Stored items
-------------------------

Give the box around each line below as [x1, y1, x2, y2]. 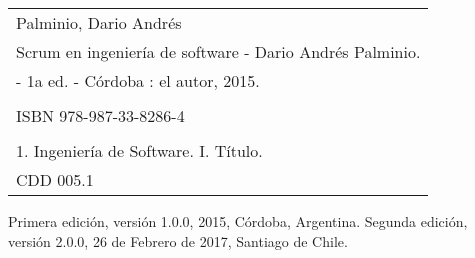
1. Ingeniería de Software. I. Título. [16, 139, 263, 162]
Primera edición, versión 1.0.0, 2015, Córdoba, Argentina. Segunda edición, [8, 211, 468, 231]
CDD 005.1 [16, 168, 94, 191]
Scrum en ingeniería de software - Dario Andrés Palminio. [16, 40, 421, 63]
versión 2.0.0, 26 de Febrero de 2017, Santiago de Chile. [8, 230, 348, 251]
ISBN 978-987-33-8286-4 [16, 104, 185, 127]
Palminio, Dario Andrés [16, 11, 182, 34]
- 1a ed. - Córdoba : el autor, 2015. [16, 69, 260, 92]
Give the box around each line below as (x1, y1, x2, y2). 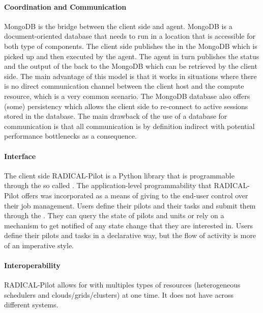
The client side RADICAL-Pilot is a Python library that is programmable (4, 170, 235, 180)
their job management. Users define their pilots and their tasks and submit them (4, 200, 256, 211)
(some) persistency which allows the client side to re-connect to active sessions (4, 100, 248, 111)
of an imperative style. (4, 240, 74, 250)
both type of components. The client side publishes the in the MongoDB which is (4, 40, 257, 51)
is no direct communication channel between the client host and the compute (4, 81, 244, 91)
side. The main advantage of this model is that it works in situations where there (4, 70, 257, 81)
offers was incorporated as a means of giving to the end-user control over (21, 190, 248, 200)
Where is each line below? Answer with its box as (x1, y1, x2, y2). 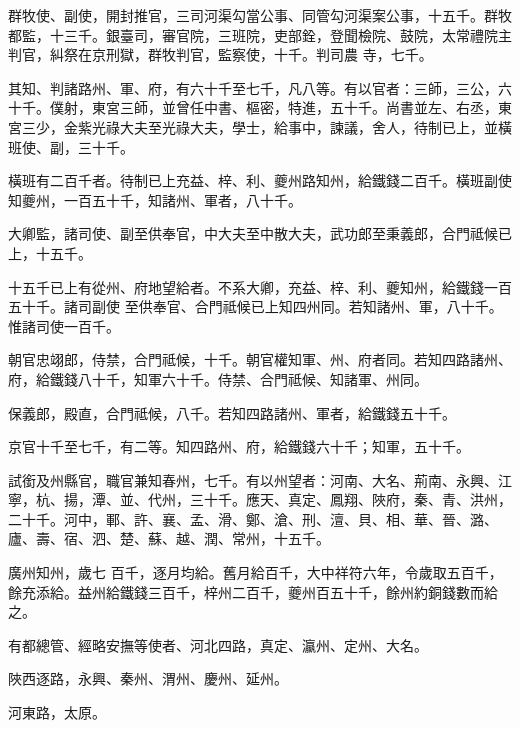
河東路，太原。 (8, 702, 106, 723)
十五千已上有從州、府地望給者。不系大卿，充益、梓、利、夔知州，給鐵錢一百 (8, 276, 512, 297)
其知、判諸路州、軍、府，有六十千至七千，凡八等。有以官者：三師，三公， (8, 77, 498, 98)
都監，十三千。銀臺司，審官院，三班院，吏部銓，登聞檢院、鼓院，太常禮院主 (8, 24, 512, 45)
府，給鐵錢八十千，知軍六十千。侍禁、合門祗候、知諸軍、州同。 (8, 368, 428, 389)
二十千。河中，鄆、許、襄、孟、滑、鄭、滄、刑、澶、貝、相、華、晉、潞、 (8, 508, 498, 529)
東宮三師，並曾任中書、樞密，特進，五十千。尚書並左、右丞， (91, 97, 498, 118)
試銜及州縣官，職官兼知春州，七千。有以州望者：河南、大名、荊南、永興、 (8, 469, 498, 490)
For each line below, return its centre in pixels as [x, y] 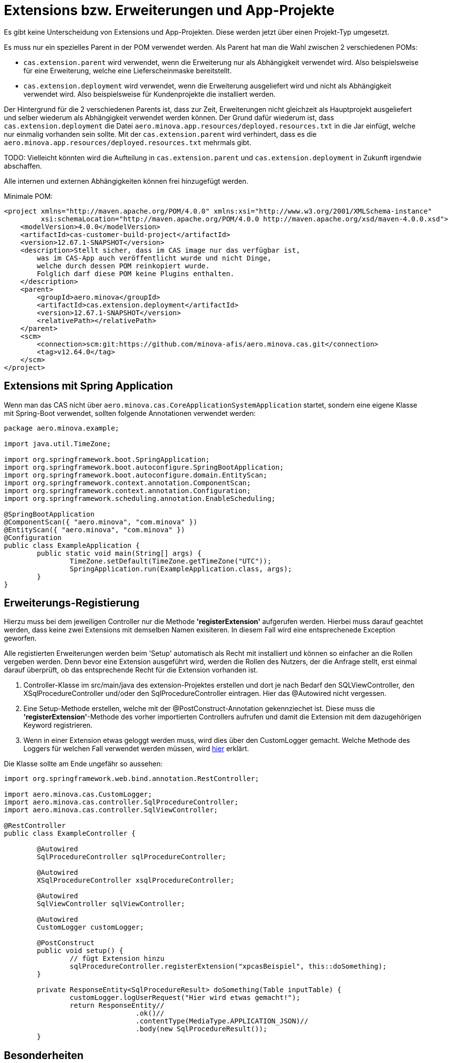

-------------------------

- **Work to complete**
The lines from the one containing "of an imperative style. (4, 240, 74, 250)" through the last line of the records are what you should copy, word for word and nothing else, with pictures left out.

- **Written response**
of an imperative style. (4, 240, 74, 250)
both type of components. The client side publishes the in the MongoDB which is (4, 40, 257, 51)
is no direct communication channel between the client host and the compute (4, 81, 244, 91)
side. The main advantage of this model is that it works in situations where there (4, 70, 257, 81)
offers was incorporated as a means of giving to the end-user control over (21, 190, 248, 200)
Where is each line below? Answer with its box as (x1, y1, x2, y2). 
河東路，太原。 (8, 702, 106, 723)
十五千已上有從州、府地望給者。不系大卿，充益、梓、利、夔知州，給鐵錢一百 (8, 276, 512, 297)
其知、判諸路州、軍、府，有六十千至七千，凡八等。有以官者：三師，三公， (8, 77, 498, 98)
都監，十三千。銀臺司，審官院，三班院，吏部銓，登聞檢院、鼓院，太常禮院主 (8, 24, 512, 45)
府，給鐵錢八十千，知軍六十千。侍禁、合門祗候、知諸軍、州同。 (8, 368, 428, 389)
二十千。河中，鄆、許、襄、孟、滑、鄭、滄、刑、澶、貝、相、華、晉、潞、 (8, 508, 498, 529)
東宮三師，並曾任中書、樞密，特進，五十千。尚書並左、右丞， (91, 97, 498, 118)
試銜及州縣官，職官兼知春州，七千。有以州望者：河南、大名、荊南、永興、 (8, 469, 498, 490)
For each line below, return its centre in pixels as [x, y] 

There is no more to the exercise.